# What do you want for Xmas?



## Rob Fisher (6/12/18)

The girls are doing the Xmas tree! What do you want to find under the Xmas tree?

Reactions: Like 3 | Winner 1


----------



## Christos (6/12/18)

Rob Fisher said:


> The girls are doing the Xmas tree! What do you want to find under the Xmas tree?
> View attachment 153143
> View attachment 153144
> View attachment 153145
> View attachment 153146


A cat that doesnt roam the streets at night would be nice 
Also, for my wife and child to not buy me anything with my money

Reactions: Like 1 | Funny 11 | Can relate 4 | Optimistic 2


----------



## Vilaishima (6/12/18)

I'd love a micarta handled damascus steel Tom Brown Tracker #1 but at $300+ for a standard steel one I know that is not going to happen...

Reactions: Like 1 | Winner 1


----------



## Vix (6/12/18)

I would love a Billet Box V4 any color with VapeShell but trying to convince the wife why it is worth it is turning out to be challenging....

Reactions: Like 4 | Can relate 4


----------



## SmokeyJoe (6/12/18)

My homeloan to be paid off

Reactions: Like 4 | Agree 2


----------



## BioHAZarD (6/12/18)

Nothing. I have everything I need.

Reactions: Like 2 | Agree 1 | Winner 5


----------



## KZOR (6/12/18)

I would like a check that would pay for my sons second year at university *OR* a guarantee slip that all my learners will always pay attention in class next year  *OR* a promise from the government that they will only appoint qualified individuals  *OR* a newspaper article stating ESKOM found 5 forgotten coal mines *OR *a photo of @Daniel & @BioHAZarD hugging each other .

Any one will do.

Reactions: Like 3 | Winner 4 | Funny 9 | Optimistic 2


----------



## BioHAZarD (6/12/18)

KZOR said:


> I would like a check that would pay for my sons second year at university *OR* a guarantee slip what all my learners will always pay attention in class next year  *OR* a promise from the government that they will only appoint qualified individuals  *OR* a newspaper article stating ESKOM found 5 forgotten coal mines *OR *a photo of @Daniel & @BioHAZarD hugging each other .
> 
> Any one will do.


The eskom quip is more likely.

Reactions: Funny 5


----------



## KZOR (6/12/18)

BioHAZarD said:


> The eskom quip is more likely.


Thought you gonna say my check is in the post .... lol.
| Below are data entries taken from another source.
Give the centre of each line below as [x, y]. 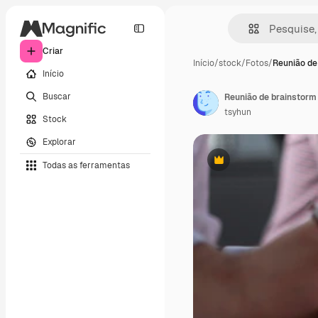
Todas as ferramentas [86, 165]
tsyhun [238, 112]
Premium [236, 165]
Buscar [57, 96]
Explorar [59, 142]

Reactions: Like 2 | Funny 4 | Optimistic 1


----------



## jm10 (6/12/18)

KZOR said:


> I would like a check that would pay for my sons second year at university *OR* a guarantee slip what all my learners will always pay attention in class next year  *OR* a promise from the government that they will only appoint qualified individuals  *OR* a newspaper article stating ESKOM found 5 forgotten coal mines *OR *a photo of @Daniel & @BioHAZarD hugging each other .
> 
> Any one will do.



Hahahaha

Reactions: Like 2 | Agree 1


----------



## baksteen8168 (6/12/18)

I'd love the winning Lotto numbers.

Reactions: Like 2 | Agree 3


----------



## Christos (6/12/18)

baksteen8168 said:


> I'd love the winning Lotto numbers.


Good thing they are published:


Anything else? 
You probably should have specified "future" lotto numbers

Reactions: Winner 2 | Funny 11


----------



## baksteen8168 (6/12/18)

Christos said:


> Good thing they are published:
> View attachment 153168
> 
> Anything else?
> You probably should have specified "future" lotto numbers


YAY! Thanks @Christos ! Not even X-Mas yet and I got exactly what I wanted

Reactions: Like 1 | Funny 1 | Thanks 1


----------



## Daniel (6/12/18)

I want a hug from @BioHAZarD

Reactions: Like 1 | Winner 2 | Funny 7 | Optimistic 1


----------



## BioHAZarD (6/12/18)

Daniel said:


> I want a hug from @BioHAZarD


Just imagine the amount of subs u would get.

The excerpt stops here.